▸ Aim of the task
Reproduce each record exactly.

▸ Extracted records
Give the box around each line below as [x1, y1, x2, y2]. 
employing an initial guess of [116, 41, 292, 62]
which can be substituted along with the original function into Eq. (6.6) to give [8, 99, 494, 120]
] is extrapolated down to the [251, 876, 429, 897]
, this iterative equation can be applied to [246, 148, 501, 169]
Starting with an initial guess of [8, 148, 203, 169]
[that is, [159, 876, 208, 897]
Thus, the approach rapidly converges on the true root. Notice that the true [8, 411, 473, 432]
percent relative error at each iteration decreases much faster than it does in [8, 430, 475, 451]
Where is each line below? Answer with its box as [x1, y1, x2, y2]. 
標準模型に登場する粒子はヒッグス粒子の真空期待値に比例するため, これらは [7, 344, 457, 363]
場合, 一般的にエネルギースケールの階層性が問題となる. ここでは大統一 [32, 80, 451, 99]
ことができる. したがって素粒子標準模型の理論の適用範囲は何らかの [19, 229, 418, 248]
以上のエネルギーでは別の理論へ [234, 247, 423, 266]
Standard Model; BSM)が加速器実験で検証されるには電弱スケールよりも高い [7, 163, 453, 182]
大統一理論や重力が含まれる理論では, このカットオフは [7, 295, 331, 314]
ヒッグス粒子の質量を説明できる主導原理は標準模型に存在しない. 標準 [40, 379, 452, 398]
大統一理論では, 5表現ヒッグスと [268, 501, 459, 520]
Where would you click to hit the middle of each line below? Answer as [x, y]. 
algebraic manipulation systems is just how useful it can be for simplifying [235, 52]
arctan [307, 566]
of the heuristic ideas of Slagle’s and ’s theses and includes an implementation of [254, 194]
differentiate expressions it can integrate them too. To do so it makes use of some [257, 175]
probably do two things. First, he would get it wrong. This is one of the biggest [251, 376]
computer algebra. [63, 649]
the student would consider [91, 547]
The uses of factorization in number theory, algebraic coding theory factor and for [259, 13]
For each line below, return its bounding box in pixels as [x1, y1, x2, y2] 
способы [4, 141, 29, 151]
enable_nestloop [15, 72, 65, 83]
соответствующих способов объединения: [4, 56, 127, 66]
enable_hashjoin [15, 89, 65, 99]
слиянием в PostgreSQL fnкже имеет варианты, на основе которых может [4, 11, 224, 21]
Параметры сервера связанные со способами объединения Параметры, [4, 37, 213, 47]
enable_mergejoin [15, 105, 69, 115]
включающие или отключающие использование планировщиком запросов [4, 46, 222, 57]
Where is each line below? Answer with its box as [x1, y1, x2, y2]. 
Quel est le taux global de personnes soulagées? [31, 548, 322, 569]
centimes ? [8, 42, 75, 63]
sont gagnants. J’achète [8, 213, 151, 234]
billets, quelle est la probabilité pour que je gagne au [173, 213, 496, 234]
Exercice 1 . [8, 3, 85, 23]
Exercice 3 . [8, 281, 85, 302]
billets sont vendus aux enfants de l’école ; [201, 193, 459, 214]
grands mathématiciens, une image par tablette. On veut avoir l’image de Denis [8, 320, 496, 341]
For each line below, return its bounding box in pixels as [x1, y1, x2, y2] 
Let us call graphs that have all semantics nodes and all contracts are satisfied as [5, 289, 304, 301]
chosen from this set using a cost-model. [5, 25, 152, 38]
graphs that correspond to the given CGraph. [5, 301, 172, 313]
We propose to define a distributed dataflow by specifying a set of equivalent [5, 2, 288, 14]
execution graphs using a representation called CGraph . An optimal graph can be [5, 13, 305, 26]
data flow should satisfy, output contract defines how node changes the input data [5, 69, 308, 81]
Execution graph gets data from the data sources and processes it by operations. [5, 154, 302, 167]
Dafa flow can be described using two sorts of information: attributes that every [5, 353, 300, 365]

▸ Written solution
Give the box around each line below as [x1, y1, x2, y2]. 
employing an initial guess of [116, 41, 292, 62]
which can be substituted along with the original function into Eq. (6.6) to give [8, 99, 494, 120]
] is extrapolated down to the [251, 876, 429, 897]
, this iterative equation can be applied to [246, 148, 501, 169]
Starting with an initial guess of [8, 148, 203, 169]
[that is, [159, 876, 208, 897]
Thus, the approach rapidly converges on the true root. Notice that the true [8, 411, 473, 432]
percent relative error at each iteration decreases much faster than it does in [8, 430, 475, 451]
Where is each line below? Answer with its box as [x1, y1, x2, y2]. 
標準模型に登場する粒子はヒッグス粒子の真空期待値に比例するため, これらは [7, 344, 457, 363]
場合, 一般的にエネルギースケールの階層性が問題となる. ここでは大統一 [32, 80, 451, 99]
ことができる. したがって素粒子標準模型の理論の適用範囲は何らかの [19, 229, 418, 248]
以上のエネルギーでは別の理論へ [234, 247, 423, 266]
Standard Model; BSM)が加速器実験で検証されるには電弱スケールよりも高い [7, 163, 453, 182]
大統一理論や重力が含まれる理論では, このカットオフは [7, 295, 331, 314]
ヒッグス粒子の質量を説明できる主導原理は標準模型に存在しない. 標準 [40, 379, 452, 398]
大統一理論では, 5表現ヒッグスと [268, 501, 459, 520]
Where would you click to hit the middle of each line below? Answer as [x, y]. 
algebraic manipulation systems is just how useful it can be for simplifying [235, 52]
arctan [307, 566]
of the heuristic ideas of Slagle’s and ’s theses and includes an implementation of [254, 194]
differentiate expressions it can integrate them too. To do so it makes use of some [257, 175]
probably do two things. First, he would get it wrong. This is one of the biggest [251, 376]
computer algebra. [63, 649]
the student would consider [91, 547]
The uses of factorization in number theory, algebraic coding theory factor and for [259, 13]
For each line below, return its bounding box in pixels as [x1, y1, x2, y2] 
способы [4, 141, 29, 151]
enable_nestloop [15, 72, 65, 83]
соответствующих способов объединения: [4, 56, 127, 66]
enable_hashjoin [15, 89, 65, 99]
слиянием в PostgreSQL fnкже имеет варианты, на основе которых может [4, 11, 224, 21]
Параметры сервера связанные со способами объединения Параметры, [4, 37, 213, 47]
enable_mergejoin [15, 105, 69, 115]
включающие или отключающие использование планировщиком запросов [4, 46, 222, 57]
Where is each line below? Answer with its box as [x1, y1, x2, y2]. 
Quel est le taux global de personnes soulagées? [31, 548, 322, 569]
centimes ? [8, 42, 75, 63]
sont gagnants. J’achète [8, 213, 151, 234]
billets, quelle est la probabilité pour que je gagne au [173, 213, 496, 234]
Exercice 1 . [8, 3, 85, 23]
Exercice 3 . [8, 281, 85, 302]
billets sont vendus aux enfants de l’école ; [201, 193, 459, 214]
grands mathématiciens, une image par tablette. On veut avoir l’image de Denis [8, 320, 496, 341]
For each line below, return its bounding box in pixels as [x1, y1, x2, y2] 
Let us call graphs that have all semantics nodes and all contracts are satisfied as [5, 289, 304, 301]
chosen from this set using a cost-model. [5, 25, 152, 38]
graphs that correspond to the given CGraph. [5, 301, 172, 313]
We propose to define a distributed dataflow by specifying a set of equivalent [5, 2, 288, 14]
execution graphs using a representation called CGraph . An optimal graph can be [5, 13, 305, 26]
data flow should satisfy, output contract defines how node changes the input data [5, 69, 308, 81]
Execution graph gets data from the data sources and processes it by operations. [5, 154, 302, 167]
Dafa flow can be described using two sorts of information: attributes that every [5, 353, 300, 365]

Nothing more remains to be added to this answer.